§ **Goal of the exercise**: Write the records out again, exactly as they stand below.

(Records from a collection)
════════════════════

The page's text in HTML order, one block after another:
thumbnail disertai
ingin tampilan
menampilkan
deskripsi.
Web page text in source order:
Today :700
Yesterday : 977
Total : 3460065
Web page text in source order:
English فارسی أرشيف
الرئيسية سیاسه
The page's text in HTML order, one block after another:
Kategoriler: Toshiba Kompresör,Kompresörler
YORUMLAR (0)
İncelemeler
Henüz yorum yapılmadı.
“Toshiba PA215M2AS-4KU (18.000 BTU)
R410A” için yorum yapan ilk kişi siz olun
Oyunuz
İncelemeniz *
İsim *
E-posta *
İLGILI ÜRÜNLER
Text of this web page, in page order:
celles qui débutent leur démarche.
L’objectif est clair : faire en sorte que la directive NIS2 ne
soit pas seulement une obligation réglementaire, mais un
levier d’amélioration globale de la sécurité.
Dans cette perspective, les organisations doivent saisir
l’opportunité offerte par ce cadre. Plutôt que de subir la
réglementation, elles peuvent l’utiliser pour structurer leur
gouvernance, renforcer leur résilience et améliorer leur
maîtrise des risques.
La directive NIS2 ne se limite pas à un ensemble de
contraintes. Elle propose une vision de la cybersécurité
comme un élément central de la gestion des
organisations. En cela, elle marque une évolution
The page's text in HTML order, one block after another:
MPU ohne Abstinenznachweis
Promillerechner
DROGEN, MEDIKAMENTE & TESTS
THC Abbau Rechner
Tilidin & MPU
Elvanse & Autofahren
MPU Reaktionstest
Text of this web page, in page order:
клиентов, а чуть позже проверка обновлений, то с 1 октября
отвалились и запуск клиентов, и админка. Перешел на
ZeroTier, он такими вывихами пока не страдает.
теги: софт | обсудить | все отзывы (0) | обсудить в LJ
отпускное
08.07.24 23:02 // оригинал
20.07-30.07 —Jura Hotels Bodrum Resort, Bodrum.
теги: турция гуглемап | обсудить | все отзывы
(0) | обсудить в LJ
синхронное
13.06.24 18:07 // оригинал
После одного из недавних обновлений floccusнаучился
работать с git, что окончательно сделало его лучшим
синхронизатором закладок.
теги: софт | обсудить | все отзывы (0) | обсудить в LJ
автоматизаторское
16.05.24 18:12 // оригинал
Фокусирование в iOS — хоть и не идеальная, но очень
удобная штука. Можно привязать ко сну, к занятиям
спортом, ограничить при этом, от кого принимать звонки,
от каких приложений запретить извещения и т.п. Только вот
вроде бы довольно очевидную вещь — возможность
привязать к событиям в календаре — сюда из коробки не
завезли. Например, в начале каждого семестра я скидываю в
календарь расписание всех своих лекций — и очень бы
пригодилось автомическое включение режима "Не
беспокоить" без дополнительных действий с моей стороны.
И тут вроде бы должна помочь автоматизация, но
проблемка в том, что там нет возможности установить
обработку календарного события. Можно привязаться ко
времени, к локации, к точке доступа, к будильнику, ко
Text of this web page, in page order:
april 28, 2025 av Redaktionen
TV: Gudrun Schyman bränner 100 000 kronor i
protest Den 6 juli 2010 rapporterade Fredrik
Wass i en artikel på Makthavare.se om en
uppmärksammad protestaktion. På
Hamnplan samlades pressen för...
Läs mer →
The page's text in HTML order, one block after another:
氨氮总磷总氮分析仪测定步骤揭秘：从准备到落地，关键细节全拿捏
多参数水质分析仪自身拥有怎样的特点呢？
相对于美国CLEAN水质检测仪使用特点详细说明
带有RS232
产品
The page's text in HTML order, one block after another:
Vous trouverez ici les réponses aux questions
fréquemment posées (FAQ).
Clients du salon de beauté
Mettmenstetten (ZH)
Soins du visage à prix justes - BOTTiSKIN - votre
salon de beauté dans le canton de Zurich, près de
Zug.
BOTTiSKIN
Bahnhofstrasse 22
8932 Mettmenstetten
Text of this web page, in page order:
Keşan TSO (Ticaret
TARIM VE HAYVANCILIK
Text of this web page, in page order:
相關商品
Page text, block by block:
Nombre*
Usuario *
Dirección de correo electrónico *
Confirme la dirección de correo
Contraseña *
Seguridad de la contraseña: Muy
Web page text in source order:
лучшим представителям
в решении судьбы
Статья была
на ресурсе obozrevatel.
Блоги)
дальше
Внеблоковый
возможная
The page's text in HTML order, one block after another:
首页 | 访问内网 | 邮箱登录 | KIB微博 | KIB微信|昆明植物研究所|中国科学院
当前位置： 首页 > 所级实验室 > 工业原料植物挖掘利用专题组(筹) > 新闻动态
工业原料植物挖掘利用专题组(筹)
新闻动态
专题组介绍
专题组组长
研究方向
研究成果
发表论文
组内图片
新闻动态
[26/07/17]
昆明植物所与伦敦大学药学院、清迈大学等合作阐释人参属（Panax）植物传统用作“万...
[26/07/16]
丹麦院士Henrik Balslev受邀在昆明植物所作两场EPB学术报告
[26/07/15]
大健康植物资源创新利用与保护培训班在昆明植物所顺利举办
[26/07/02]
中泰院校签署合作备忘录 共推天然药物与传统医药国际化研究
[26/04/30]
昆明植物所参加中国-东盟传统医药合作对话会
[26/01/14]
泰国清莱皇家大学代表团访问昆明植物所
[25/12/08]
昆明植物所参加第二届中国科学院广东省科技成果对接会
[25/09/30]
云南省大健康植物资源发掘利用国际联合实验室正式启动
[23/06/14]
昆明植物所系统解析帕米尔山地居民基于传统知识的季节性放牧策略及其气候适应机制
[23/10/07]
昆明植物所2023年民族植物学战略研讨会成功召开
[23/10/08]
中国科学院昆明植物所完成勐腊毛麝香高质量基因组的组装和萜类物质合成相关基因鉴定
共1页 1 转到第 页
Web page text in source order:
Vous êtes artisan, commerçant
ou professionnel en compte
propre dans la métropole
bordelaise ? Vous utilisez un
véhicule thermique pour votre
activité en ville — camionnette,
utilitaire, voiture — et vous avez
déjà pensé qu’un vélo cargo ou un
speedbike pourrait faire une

════════════════════

§ **Solution to the problem**:
The page's text in HTML order, one block after another:
thumbnail disertai
ingin tampilan
menampilkan
deskripsi.
Web page text in source order:
Today :700
Yesterday : 977
Total : 3460065
Web page text in source order:
English فارسی أرشيف
الرئيسية سیاسه
The page's text in HTML order, one block after another:
Kategoriler: Toshiba Kompresör,Kompresörler
YORUMLAR (0)
İncelemeler
Henüz yorum yapılmadı.
“Toshiba PA215M2AS-4KU (18.000 BTU)
R410A” için yorum yapan ilk kişi siz olun
Oyunuz
İncelemeniz *
İsim *
E-posta *
İLGILI ÜRÜNLER
Text of this web page, in page order:
celles qui débutent leur démarche.
L’objectif est clair : faire en sorte que la directive NIS2 ne
soit pas seulement une obligation réglementaire, mais un
levier d’amélioration globale de la sécurité.
Dans cette perspective, les organisations doivent saisir
l’opportunité offerte par ce cadre. Plutôt que de subir la
réglementation, elles peuvent l’utiliser pour structurer leur
gouvernance, renforcer leur résilience et améliorer leur
maîtrise des risques.
La directive NIS2 ne se limite pas à un ensemble de
contraintes. Elle propose une vision de la cybersécurité
comme un élément central de la gestion des
organisations. En cela, elle marque une évolution
The page's text in HTML order, one block after another:
MPU ohne Abstinenznachweis
Promillerechner
DROGEN, MEDIKAMENTE & TESTS
THC Abbau Rechner
Tilidin & MPU
Elvanse & Autofahren
MPU Reaktionstest
Text of this web page, in page order:
клиентов, а чуть позже проверка обновлений, то с 1 октября
отвалились и запуск клиентов, и админка. Перешел на
ZeroTier, он такими вывихами пока не страдает.
теги: софт | обсудить | все отзывы (0) | обсудить в LJ
отпускное
08.07.24 23:02 // оригинал
20.07-30.07 —Jura Hotels Bodrum Resort, Bodrum.
теги: турция гуглемап | обсудить | все отзывы
(0) | обсудить в LJ
синхронное
13.06.24 18:07 // оригинал
После одного из недавних обновлений floccusнаучился
работать с git, что окончательно сделало его лучшим
синхронизатором закладок.
теги: софт | обсудить | все отзывы (0) | обсудить в LJ
автоматизаторское
16.05.24 18:12 // оригинал
Фокусирование в iOS — хоть и не идеальная, но очень
удобная штука. Можно привязать ко сну, к занятиям
спортом, ограничить при этом, от кого принимать звонки,
от каких приложений запретить извещения и т.п. Только вот
вроде бы довольно очевидную вещь — возможность
привязать к событиям в календаре — сюда из коробки не
завезли. Например, в начале каждого семестра я скидываю в
календарь расписание всех своих лекций — и очень бы
пригодилось автомическое включение режима "Не
беспокоить" без дополнительных действий с моей стороны.
И тут вроде бы должна помочь автоматизация, но
проблемка в том, что там нет возможности установить
обработку календарного события. Можно привязаться ко
времени, к локации, к точке доступа, к будильнику, ко
Text of this web page, in page order:
april 28, 2025 av Redaktionen
TV: Gudrun Schyman bränner 100 000 kronor i
protest Den 6 juli 2010 rapporterade Fredrik
Wass i en artikel på Makthavare.se om en
uppmärksammad protestaktion. På
Hamnplan samlades pressen för...
Läs mer →
The page's text in HTML order, one block after another:
氨氮总磷总氮分析仪测定步骤揭秘：从准备到落地，关键细节全拿捏
多参数水质分析仪自身拥有怎样的特点呢？
相对于美国CLEAN水质检测仪使用特点详细说明
带有RS232
产品
The page's text in HTML order, one block after another:
Vous trouverez ici les réponses aux questions
fréquemment posées (FAQ).
Clients du salon de beauté
Mettmenstetten (ZH)
Soins du visage à prix justes - BOTTiSKIN - votre
salon de beauté dans le canton de Zurich, près de
Zug.
BOTTiSKIN
Bahnhofstrasse 22
8932 Mettmenstetten
Text of this web page, in page order:
Keşan TSO (Ticaret
TARIM VE HAYVANCILIK
Text of this web page, in page order:
相關商品
Page text, block by block:
Nombre*
Usuario *
Dirección de correo electrónico *
Confirme la dirección de correo
Contraseña *
Seguridad de la contraseña: Muy
Web page text in source order:
лучшим представителям
в решении судьбы
Статья была
на ресурсе obozrevatel.
Блоги)
дальше
Внеблоковый
возможная
The page's text in HTML order, one block after another:
首页 | 访问内网 | 邮箱登录 | KIB微博 | KIB微信|昆明植物研究所|中国科学院
当前位置： 首页 > 所级实验室 > 工业原料植物挖掘利用专题组(筹) > 新闻动态
工业原料植物挖掘利用专题组(筹)
新闻动态
专题组介绍
专题组组长
研究方向
研究成果
发表论文
组内图片
新闻动态
[26/07/17]
昆明植物所与伦敦大学药学院、清迈大学等合作阐释人参属（Panax）植物传统用作“万...
[26/07/16]
丹麦院士Henrik Balslev受邀在昆明植物所作两场EPB学术报告
[26/07/15]
大健康植物资源创新利用与保护培训班在昆明植物所顺利举办
[26/07/02]
中泰院校签署合作备忘录 共推天然药物与传统医药国际化研究
[26/04/30]
昆明植物所参加中国-东盟传统医药合作对话会
[26/01/14]
泰国清莱皇家大学代表团访问昆明植物所
[25/12/08]
昆明植物所参加第二届中国科学院广东省科技成果对接会
[25/09/30]
云南省大健康植物资源发掘利用国际联合实验室正式启动
[23/06/14]
昆明植物所系统解析帕米尔山地居民基于传统知识的季节性放牧策略及其气候适应机制
[23/10/07]
昆明植物所2023年民族植物学战略研讨会成功召开
[23/10/08]
中国科学院昆明植物所完成勐腊毛麝香高质量基因组的组装和萜类物质合成相关基因鉴定
共1页 1 转到第 页
Web page text in source order:
Vous êtes artisan, commerçant
ou professionnel en compte
propre dans la métropole
bordelaise ? Vous utilisez un
véhicule thermique pour votre
activité en ville — camionnette,
utilitaire, voiture — et vous avez
déjà pensé qu’un vélo cargo ou un
speedbike pourrait faire une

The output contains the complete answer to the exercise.